Though the Alpine Inn is considered the site of history’s first internet transmission, this tavern is definitely more Wild West than World Wide Web. A former San Jose mayor built the bar in 1852 on a roadside in the Portola Valley, an ideal spot to avoid various city ordinances against drinking and gambling. Though it passed through various names and hands over the years, it was always a favorite with locals, especially the local Stanford students.
But when a Stanford Research Institute van rolled up to the bar (then called Rossotti’s) on August 27, 1976, the researchers weren’t looking to crack open some cold ones. Instead, they lugged a computer terminal into the back beer garden and set it down on a picnic table. Hooking the terminal up with cables to the van alongside the bar, Nicki Geannacopulos typed up a progress report, which was then sent through the packet radio network, to the ARPANET, and then onwards to its final destination, a computer terminal in Boston.

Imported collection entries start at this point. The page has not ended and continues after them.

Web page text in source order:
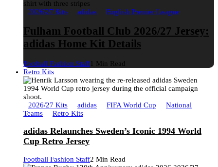
2026/27 Kits adidas English Premier League
Fulham Football Club 2026/27 Jersey:
adidas Home Kit Details
Football Fashion Staff1 Min Read
Retro Kits
2026/27 Kits adidas FIFA World Cup
National
Teams
Retro Kits
adidas Relaunches Sweden’s Iconic 1994 World
Cup Retro Jersey
Football Fashion Staff2 Min Read
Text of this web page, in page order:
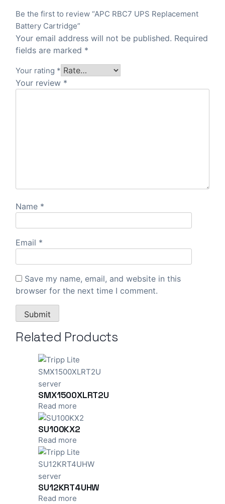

This, wrote SRI researcher Don Nielson, was “the first internet transmission.”
The researchers chose the bar, affectionately called Zott’s by locals, for a few reasons. It wasn’t too far from a hilltop repeater station, where the message went first. Also, it wasn’t too far from the SRI offices in Menlo Park, where the signal went next, onwards to Boston.
While messages had been flying via the ARPANET between universities and research institutions across the United States for years already, they stayed within their individual networks. “While many people trace the Internet’s origins to the ARPANET of the late ’60s, in fact the word ‘internet’ means joining different kinds of individual networks together,” noted the Computer History Museum. In fact, in 1977, the same van that parked alongside the old roadside tavern would be used to send the first three-network internet transmission. “The van where the internet was born” is now part of the Computer History Museum collection, while the Alpine Inn continues to be a biker and student hangout. But now, the old building features a plaque commemorating the events of August 27, 1976, and “the beginning of the Internet Age.”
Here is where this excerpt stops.